XXXTentacion was violent — when he died, he was awaiting trial for a 2016 domestic abuse case — and expressed cringeworthy sentiments in his music. For instance, in the song SAD, one of his big hits, he sings:

Who am I? Someone that’s afraid to let go
You decide if you’re ever gonna let me know
Suicide if you ever try to let go
I’m sad, I know, yeah, I’m sad, I know, yeah.

Which is overt manipulation. After his death, a recording surfaced in which he admits to assaulting his girlfriend and stabbing nine people.
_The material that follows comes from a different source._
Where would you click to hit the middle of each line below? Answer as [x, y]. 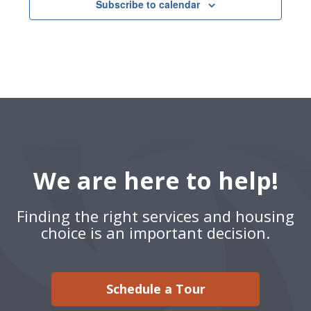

The rapper Mac Miller, who died in November after accidentally overdosing on drugs was also open about his depression and drug addiction in his music. In his 2013 song Bill, he rapped:

I’m just a little bit depressed that’s why the winter fit him best
I guess I’m biased to the cold, I mix the Ritalin and sess
Because I like the highs and lows and I also like the cheques.

Hot topic

Veteran South African rapper Slikour, while interviewing HHP, expressed how the older generation of rappers  — his and HHP’s — weren’t as clued up about mental illness as the new generation. “There’s a huge conversation going on about depression. It’s almost like a thing that’s being bottled in. But there’s this new generation that’s so articulate about it.” He added, “I don’t know what it is. I figured when they started explaining what it is, that this thing got me one time, and I could have escaped.”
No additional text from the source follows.